Recorded data section start

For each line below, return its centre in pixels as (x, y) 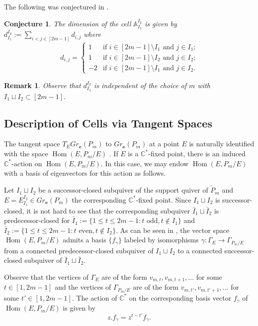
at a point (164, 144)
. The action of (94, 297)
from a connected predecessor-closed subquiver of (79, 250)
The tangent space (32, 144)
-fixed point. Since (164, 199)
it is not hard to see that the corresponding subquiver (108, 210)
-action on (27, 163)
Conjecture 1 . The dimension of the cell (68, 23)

Recorded data section end
Recorded data section start

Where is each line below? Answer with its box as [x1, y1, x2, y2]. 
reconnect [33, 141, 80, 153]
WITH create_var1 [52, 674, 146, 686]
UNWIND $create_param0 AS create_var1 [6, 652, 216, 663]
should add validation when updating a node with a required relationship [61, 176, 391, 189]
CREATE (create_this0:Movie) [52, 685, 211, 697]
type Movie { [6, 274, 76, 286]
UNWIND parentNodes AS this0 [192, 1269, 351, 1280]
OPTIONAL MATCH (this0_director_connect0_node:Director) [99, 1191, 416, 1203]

Recorded data section end

- _Aim of the exercise_
Starting from the data above, filter for lines with "subquiver" and copy each one.

- _Answer to this exercise_
from a connected predecessor-closed subquiver of (79, 250)
it is not hard to see that the corresponding subquiver (108, 210)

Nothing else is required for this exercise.